> **Source records**
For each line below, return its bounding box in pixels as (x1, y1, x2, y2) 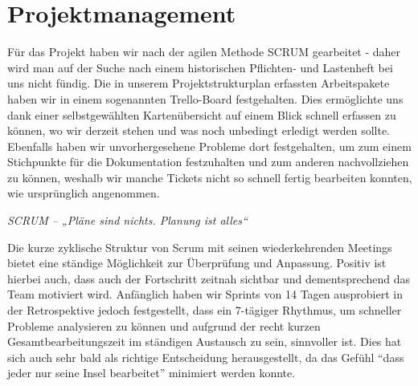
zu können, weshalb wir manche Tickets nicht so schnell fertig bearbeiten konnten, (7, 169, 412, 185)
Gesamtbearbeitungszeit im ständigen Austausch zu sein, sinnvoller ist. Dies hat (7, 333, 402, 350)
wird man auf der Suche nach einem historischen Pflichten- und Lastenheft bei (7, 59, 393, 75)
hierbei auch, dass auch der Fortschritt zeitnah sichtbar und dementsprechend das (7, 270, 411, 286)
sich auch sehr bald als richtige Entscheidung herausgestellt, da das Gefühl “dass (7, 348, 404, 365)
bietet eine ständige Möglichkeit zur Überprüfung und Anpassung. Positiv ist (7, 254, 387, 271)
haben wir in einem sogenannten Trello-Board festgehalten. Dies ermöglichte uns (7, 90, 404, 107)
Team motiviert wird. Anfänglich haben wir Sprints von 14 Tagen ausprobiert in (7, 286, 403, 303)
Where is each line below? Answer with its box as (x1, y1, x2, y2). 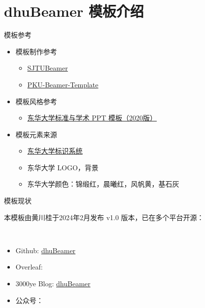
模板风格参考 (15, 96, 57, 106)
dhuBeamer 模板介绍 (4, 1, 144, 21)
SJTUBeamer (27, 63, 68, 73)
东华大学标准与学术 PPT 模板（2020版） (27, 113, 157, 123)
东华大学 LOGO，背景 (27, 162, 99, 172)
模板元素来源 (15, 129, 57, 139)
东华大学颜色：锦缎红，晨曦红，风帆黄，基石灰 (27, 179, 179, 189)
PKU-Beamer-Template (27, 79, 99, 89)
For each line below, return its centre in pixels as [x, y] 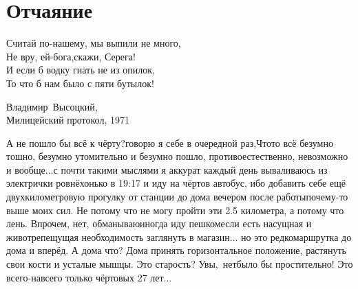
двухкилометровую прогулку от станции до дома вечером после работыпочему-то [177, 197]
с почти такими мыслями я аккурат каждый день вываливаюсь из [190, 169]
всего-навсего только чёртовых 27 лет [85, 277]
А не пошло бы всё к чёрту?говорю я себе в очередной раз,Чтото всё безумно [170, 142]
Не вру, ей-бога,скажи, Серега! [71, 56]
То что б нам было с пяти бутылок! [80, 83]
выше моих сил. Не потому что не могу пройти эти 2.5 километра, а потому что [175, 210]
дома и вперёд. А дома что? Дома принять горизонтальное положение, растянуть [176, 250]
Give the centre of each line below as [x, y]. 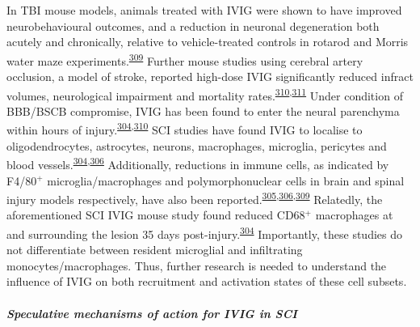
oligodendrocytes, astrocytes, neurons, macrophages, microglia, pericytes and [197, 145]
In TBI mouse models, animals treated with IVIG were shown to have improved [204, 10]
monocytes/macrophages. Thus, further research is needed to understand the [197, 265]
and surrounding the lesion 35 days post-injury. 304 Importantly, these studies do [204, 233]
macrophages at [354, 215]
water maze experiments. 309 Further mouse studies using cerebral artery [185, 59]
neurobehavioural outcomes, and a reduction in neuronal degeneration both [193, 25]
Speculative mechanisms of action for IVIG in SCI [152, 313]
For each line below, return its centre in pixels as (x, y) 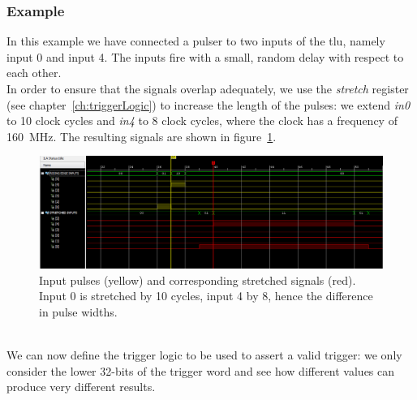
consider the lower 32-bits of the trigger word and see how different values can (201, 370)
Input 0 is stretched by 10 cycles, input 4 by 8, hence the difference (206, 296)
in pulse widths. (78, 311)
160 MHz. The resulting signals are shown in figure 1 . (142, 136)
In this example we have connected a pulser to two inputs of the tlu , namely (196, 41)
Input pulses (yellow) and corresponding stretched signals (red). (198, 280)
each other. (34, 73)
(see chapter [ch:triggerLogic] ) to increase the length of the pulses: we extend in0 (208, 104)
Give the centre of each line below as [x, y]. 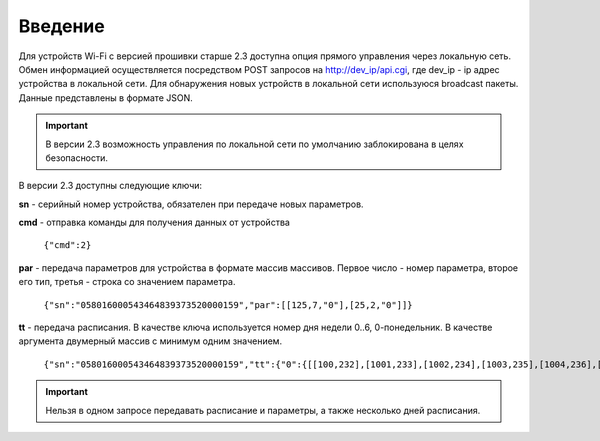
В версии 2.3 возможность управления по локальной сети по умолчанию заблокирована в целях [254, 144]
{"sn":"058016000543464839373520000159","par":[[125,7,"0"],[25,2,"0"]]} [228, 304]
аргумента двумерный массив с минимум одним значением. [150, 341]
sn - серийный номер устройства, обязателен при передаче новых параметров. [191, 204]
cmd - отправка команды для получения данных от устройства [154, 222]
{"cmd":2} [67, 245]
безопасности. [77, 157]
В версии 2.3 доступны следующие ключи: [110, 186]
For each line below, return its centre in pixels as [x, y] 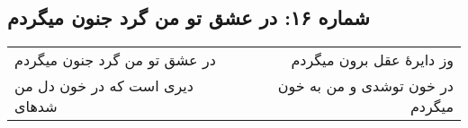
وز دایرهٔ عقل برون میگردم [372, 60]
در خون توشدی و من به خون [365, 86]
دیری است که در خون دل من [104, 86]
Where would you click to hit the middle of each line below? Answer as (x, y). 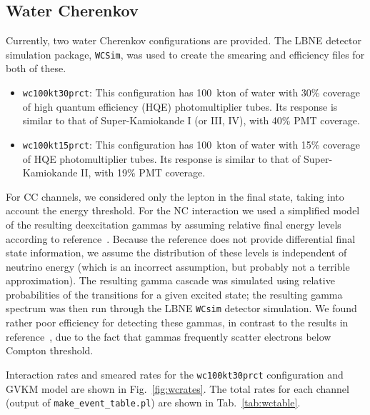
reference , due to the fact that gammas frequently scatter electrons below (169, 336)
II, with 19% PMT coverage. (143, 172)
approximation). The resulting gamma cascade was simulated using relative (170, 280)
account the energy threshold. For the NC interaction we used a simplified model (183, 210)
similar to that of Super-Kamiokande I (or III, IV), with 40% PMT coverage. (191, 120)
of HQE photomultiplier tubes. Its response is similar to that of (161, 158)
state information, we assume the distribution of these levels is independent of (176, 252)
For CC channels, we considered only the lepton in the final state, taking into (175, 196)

> **What the task requires**
In the material above, find each line that has the string "coverage" and return it.

> **Output below**
II, with 19% PMT coverage. (143, 172)
similar to that of Super-Kamiokande I (or III, IV), with 40% PMT coverage. (191, 120)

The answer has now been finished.